## ABOUT THIS TASK
Please, could you print all the lines below exactly, leaving out the pictures?

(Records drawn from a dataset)
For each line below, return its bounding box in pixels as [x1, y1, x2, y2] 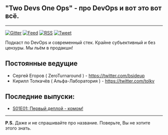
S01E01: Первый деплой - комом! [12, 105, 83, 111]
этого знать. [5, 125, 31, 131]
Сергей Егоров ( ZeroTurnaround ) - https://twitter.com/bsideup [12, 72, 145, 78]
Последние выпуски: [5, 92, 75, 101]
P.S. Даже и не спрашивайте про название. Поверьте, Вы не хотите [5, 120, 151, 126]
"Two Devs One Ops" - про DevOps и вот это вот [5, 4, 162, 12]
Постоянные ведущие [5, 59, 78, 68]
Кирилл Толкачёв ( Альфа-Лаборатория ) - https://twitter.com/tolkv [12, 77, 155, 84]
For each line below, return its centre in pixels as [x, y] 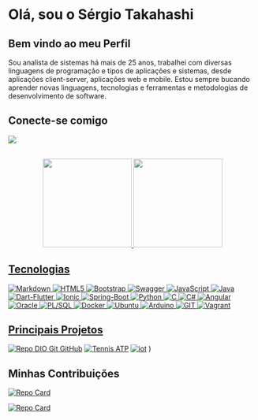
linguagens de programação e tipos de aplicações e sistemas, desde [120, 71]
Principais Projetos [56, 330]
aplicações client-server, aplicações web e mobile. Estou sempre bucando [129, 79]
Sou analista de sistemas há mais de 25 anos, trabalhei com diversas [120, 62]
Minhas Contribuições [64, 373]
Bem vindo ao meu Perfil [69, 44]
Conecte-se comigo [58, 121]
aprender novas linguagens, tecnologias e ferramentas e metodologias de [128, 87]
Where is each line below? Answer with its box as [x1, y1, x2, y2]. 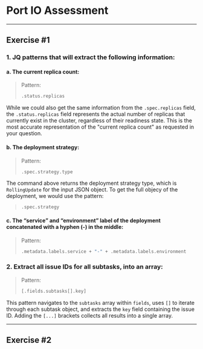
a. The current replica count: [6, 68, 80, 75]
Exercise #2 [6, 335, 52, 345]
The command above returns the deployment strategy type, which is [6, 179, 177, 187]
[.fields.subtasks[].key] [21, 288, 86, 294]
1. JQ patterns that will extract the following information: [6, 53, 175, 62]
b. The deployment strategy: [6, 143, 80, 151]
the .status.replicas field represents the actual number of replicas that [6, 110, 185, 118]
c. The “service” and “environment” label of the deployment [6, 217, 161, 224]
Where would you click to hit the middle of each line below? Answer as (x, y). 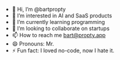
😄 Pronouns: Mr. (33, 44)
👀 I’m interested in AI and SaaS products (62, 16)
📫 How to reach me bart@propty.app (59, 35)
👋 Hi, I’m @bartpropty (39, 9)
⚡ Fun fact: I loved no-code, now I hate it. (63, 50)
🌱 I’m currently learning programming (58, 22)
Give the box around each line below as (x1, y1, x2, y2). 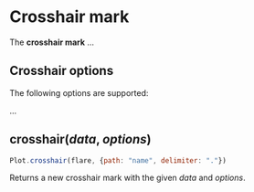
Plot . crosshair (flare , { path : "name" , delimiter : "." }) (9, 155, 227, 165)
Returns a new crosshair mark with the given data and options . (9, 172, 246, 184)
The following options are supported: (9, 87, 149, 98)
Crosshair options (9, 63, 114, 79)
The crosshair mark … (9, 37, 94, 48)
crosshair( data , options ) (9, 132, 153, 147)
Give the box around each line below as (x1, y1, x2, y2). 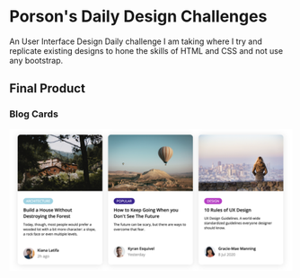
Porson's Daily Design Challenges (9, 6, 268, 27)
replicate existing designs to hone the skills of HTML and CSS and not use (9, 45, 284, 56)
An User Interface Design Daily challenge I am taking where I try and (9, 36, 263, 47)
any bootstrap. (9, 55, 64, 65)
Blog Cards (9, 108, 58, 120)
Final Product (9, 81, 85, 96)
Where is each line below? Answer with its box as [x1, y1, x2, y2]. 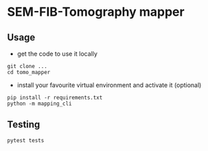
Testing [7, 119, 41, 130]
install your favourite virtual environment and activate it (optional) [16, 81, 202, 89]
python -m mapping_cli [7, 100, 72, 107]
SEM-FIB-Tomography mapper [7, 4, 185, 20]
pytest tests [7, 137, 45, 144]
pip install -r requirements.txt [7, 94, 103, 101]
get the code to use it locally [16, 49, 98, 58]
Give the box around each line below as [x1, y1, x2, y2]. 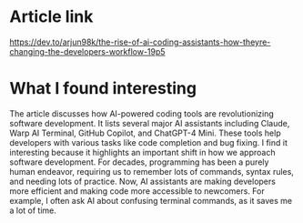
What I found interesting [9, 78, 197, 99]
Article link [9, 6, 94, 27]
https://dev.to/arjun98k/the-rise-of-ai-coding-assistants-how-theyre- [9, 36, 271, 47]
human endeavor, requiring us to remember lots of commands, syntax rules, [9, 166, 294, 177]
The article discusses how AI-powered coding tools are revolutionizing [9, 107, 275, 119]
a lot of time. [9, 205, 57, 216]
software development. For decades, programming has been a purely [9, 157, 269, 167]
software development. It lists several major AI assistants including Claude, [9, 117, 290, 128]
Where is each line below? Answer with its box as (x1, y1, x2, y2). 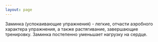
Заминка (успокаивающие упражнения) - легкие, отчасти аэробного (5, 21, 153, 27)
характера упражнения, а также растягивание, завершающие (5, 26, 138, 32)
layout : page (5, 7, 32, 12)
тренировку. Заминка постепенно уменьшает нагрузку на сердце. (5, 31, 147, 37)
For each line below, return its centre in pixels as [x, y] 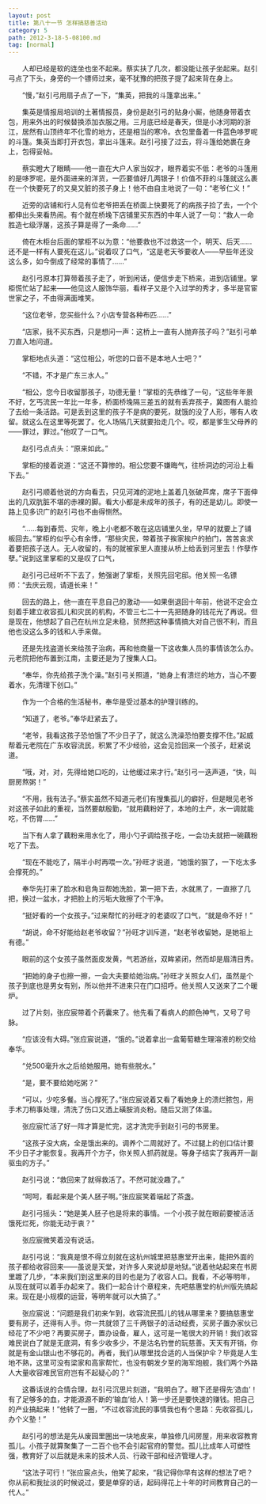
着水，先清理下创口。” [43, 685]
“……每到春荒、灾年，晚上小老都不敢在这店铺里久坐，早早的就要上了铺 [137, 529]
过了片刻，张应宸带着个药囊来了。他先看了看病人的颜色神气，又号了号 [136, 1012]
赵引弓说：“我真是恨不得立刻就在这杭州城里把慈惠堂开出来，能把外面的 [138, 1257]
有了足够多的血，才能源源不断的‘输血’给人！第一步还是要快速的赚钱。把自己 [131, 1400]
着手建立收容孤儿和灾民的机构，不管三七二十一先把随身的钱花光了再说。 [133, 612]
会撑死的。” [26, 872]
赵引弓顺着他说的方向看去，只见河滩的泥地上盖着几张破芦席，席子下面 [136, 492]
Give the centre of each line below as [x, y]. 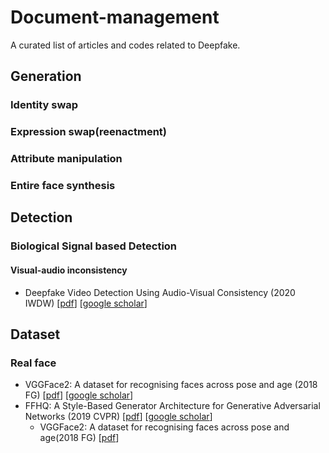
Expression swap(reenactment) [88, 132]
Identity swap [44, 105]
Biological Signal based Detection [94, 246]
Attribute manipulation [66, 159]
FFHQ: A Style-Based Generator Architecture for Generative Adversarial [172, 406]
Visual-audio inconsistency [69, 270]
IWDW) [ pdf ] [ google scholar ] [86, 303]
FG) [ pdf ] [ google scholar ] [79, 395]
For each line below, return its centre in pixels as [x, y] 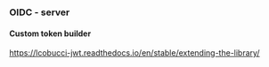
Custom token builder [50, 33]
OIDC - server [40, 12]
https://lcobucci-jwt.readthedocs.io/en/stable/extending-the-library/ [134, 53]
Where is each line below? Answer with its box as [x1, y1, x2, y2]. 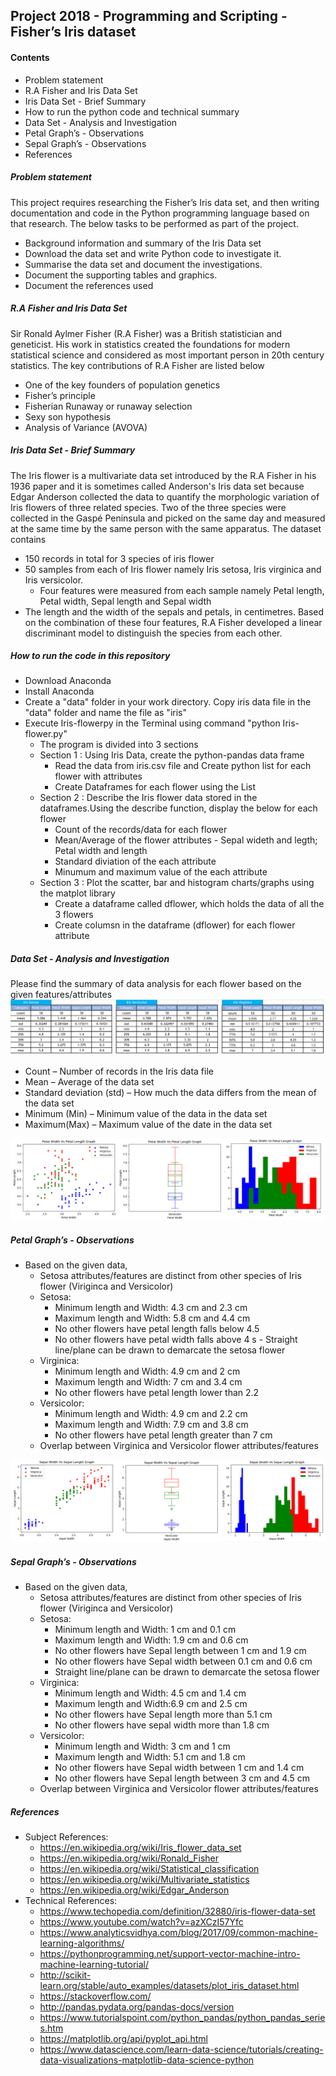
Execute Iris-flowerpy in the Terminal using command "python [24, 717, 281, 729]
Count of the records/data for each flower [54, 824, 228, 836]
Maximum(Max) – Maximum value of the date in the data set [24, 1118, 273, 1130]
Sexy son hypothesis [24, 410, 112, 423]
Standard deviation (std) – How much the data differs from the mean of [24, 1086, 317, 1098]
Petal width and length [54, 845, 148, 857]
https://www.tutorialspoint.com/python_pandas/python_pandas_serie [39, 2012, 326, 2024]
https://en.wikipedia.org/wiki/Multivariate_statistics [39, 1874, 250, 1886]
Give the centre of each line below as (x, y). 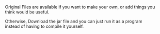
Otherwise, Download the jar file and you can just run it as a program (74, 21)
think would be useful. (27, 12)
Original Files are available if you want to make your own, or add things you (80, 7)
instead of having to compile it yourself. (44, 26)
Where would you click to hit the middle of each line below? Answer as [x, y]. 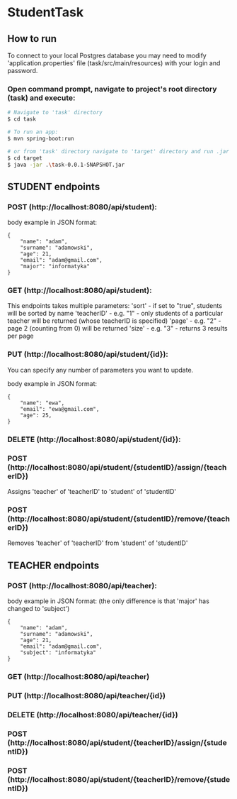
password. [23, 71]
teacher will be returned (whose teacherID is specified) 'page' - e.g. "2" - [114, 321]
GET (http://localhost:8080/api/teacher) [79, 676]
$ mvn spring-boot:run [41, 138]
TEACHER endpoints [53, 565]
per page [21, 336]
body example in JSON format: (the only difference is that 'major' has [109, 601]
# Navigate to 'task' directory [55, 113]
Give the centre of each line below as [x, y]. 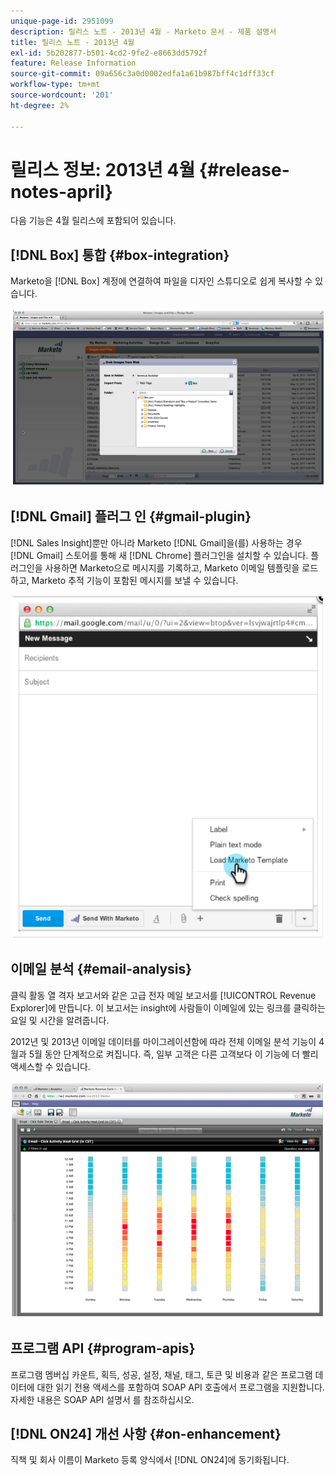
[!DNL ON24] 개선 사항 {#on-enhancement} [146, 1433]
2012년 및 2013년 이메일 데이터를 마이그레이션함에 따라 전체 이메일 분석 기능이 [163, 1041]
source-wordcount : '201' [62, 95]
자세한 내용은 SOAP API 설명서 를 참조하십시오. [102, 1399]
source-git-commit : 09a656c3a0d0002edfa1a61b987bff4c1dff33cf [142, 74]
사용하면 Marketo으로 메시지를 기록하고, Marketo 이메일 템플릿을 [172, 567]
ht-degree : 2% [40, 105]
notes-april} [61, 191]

## ANSWER TO THE PROBLEM
For each line below, return its bounding box in pixels as [x1, y1, x2, y2] 
S01E01: Первый деплой - комом! [12, 105, 83, 111]
этого знать. [5, 125, 31, 131]
Сергей Егоров ( ZeroTurnaround ) - https://twitter.com/bsideup [12, 72, 145, 78]
Последние выпуски: [5, 92, 75, 101]
P.S. Даже и не спрашивайте про название. Поверьте, Вы не хотите [5, 120, 151, 126]
"Two Devs One Ops" - про DevOps и вот это вот [5, 4, 162, 12]
Постоянные ведущие [5, 59, 78, 68]
Кирилл Толкачёв ( Альфа-Лаборатория ) - https://twitter.com/tolkv [12, 77, 155, 84]
For each line below, return its centre in pixels as [x, y] 
linguagens de programação e tipos de aplicações e sistemas, desde [120, 71]
Principais Projetos [56, 330]
aplicações client-server, aplicações web e mobile. Estou sempre bucando [129, 79]
Sou analista de sistemas há mais de 25 anos, trabalhei com diversas [120, 62]
Minhas Contribuições [64, 373]
Bem vindo ao meu Perfil [69, 44]
Conecte-se comigo [58, 121]
aprender novas linguagens, tecnologias e ferramentas e metodologias de [128, 87]
Where is each line below? Answer with its box as [x1, y1, x2, y2]. 
a. The current replica count: [6, 68, 80, 75]
Exercise #2 [6, 335, 52, 345]
The command above returns the deployment strategy type, which is [6, 179, 177, 187]
[.fields.subtasks[].key] [21, 288, 86, 294]
1. JQ patterns that will extract the following information: [6, 53, 175, 62]
b. The deployment strategy: [6, 143, 80, 151]
the .status.replicas field represents the actual number of replicas that [6, 110, 185, 118]
c. The “service” and “environment” label of the deployment [6, 217, 161, 224]
Where would you click to hit the middle of each line below? Answer as (x, y). 
😄 Pronouns: Mr. (33, 44)
👀 I’m interested in AI and SaaS products (62, 16)
📫 How to reach me bart@propty.app (59, 35)
👋 Hi, I’m @bartpropty (39, 9)
⚡ Fun fact: I loved no-code, now I hate it. (63, 50)
🌱 I’m currently learning programming (58, 22)
Give the box around each line below as (x1, y1, x2, y2). 
Plot . crosshair (flare , { path : "name" , delimiter : "." }) (9, 155, 227, 165)
Returns a new crosshair mark with the given data and options . (9, 172, 246, 184)
The following options are supported: (9, 87, 149, 98)
Crosshair options (9, 63, 114, 79)
The crosshair mark … (9, 37, 94, 48)
crosshair( data , options ) (9, 132, 153, 147)
Give the box around each line below as (x1, y1, x2, y2). 
Porson's Daily Design Challenges (9, 6, 268, 27)
replicate existing designs to hone the skills of HTML and CSS and not use (9, 45, 284, 56)
An User Interface Design Daily challenge I am taking where I try and (9, 36, 263, 47)
any bootstrap. (9, 55, 64, 65)
Blog Cards (9, 108, 58, 120)
Final Product (9, 81, 85, 96)
Where is each line below? Answer with its box as [x1, y1, x2, y2]. 
Testing [7, 119, 41, 130]
install your favourite virtual environment and activate it (optional) [16, 81, 202, 89]
python -m mapping_cli [7, 100, 72, 107]
SEM-FIB-Tomography mapper [7, 4, 185, 20]
pytest tests [7, 137, 45, 144]
pip install -r requirements.txt [7, 94, 103, 101]
get the code to use it locally [16, 49, 98, 58]
Give the box around each line below as [x1, y1, x2, y2]. 
What I found interesting [9, 78, 197, 99]
Article link [9, 6, 94, 27]
https://dev.to/arjun98k/the-rise-of-ai-coding-assistants-how-theyre- [9, 36, 271, 47]
human endeavor, requiring us to remember lots of commands, syntax rules, [9, 166, 294, 177]
The article discusses how AI-powered coding tools are revolutionizing [9, 107, 275, 119]
a lot of time. [9, 205, 57, 216]
software development. For decades, programming has been a purely [9, 157, 269, 167]
software development. It lists several major AI assistants including Claude, [9, 117, 290, 128]
Where is each line below? Answer with its box as (x1, y1, x2, y2). 
Заминка (успокаивающие упражнения) - легкие, отчасти аэробного (5, 21, 153, 27)
характера упражнения, а также растягивание, завершающие (5, 26, 138, 32)
layout : page (5, 7, 32, 12)
тренировку. Заминка постепенно уменьшает нагрузку на сердце. (5, 31, 147, 37)
For each line below, return its centre in pixels as [x, y] 
着水，先清理下创口。” [43, 685]
“……每到春荒、灾年，晚上小老都不敢在这店铺里久坐，早早的就要上了铺 [137, 529]
过了片刻，张应宸带着个药囊来了。他先看了看病人的颜色神气，又号了号 [136, 1012]
赵引弓说：“我真是恨不得立刻就在这杭州城里把慈惠堂开出来，能把外面的 [138, 1257]
有了足够多的血，才能源源不断的‘输血’给人！第一步还是要快速的赚钱。把自己 [131, 1400]
着手建立收容孤儿和灾民的机构，不管三七二十一先把随身的钱花光了再说。 [133, 612]
会撑死的。” [26, 872]
赵引弓顺着他说的方向看去，只见河滩的泥地上盖着几张破芦席，席子下面 [136, 492]
Give the centre of each line below as [x, y]. 
Expression swap(reenactment) [88, 132]
Identity swap [44, 105]
Biological Signal based Detection [94, 246]
Attribute manipulation [66, 159]
FFHQ: A Style-Based Generator Architecture for Generative Adversarial [172, 406]
Visual-audio inconsistency [69, 270]
IWDW) [ pdf ] [ google scholar ] [86, 303]
FG) [ pdf ] [ google scholar ] [79, 395]
For each line below, return its centre in pixels as [x, y] 
Custom token builder [50, 33]
OIDC - server [40, 12]
https://lcobucci-jwt.readthedocs.io/en/stable/extending-the-library/ [134, 53]
Where is each line below? Answer with its box as [x1, y1, x2, y2]. 
Execute Iris-flowerpy in the Terminal using command "python [24, 717, 281, 729]
Count of the records/data for each flower [54, 824, 228, 836]
Maximum(Max) – Maximum value of the date in the data set [24, 1118, 273, 1130]
Sexy son hypothesis [24, 410, 112, 423]
Standard deviation (std) – How much the data differs from the mean of [24, 1086, 317, 1098]
Petal width and length [54, 845, 148, 857]
https://www.tutorialspoint.com/python_pandas/python_pandas_serie [39, 2012, 326, 2024]
https://en.wikipedia.org/wiki/Multivariate_statistics [39, 1874, 250, 1886]
Give the centre of each line below as (x, y). 
Otherwise, Download the jar file and you can just run it as a program (74, 21)
think would be useful. (27, 12)
Original Files are available if you want to make your own, or add things you (80, 7)
instead of having to compile it yourself. (44, 26)
Where would you click to hit the middle of each line below? Answer as [x, y]. 
password. [23, 71]
teacher will be returned (whose teacherID is specified) 'page' - e.g. "2" - [114, 321]
GET (http://localhost:8080/api/teacher) [79, 676]
$ mvn spring-boot:run [41, 138]
TEACHER endpoints [53, 565]
per page [21, 336]
body example in JSON format: (the only difference is that 'major' has [109, 601]
# Navigate to 'task' directory [55, 113]
Give the centre of each line below as [x, y]. 
[!DNL ON24] 개선 사항 {#on-enhancement} [146, 1433]
2012년 및 2013년 이메일 데이터를 마이그레이션함에 따라 전체 이메일 분석 기능이 [163, 1041]
source-wordcount : '201' [62, 95]
자세한 내용은 SOAP API 설명서 를 참조하십시오. [102, 1399]
source-git-commit : 09a656c3a0d0002edfa1a61b987bff4c1dff33cf [142, 74]
사용하면 Marketo으로 메시지를 기록하고, Marketo 이메일 템플릿을 [172, 567]
ht-degree : 2% [40, 105]
notes-april} [61, 191]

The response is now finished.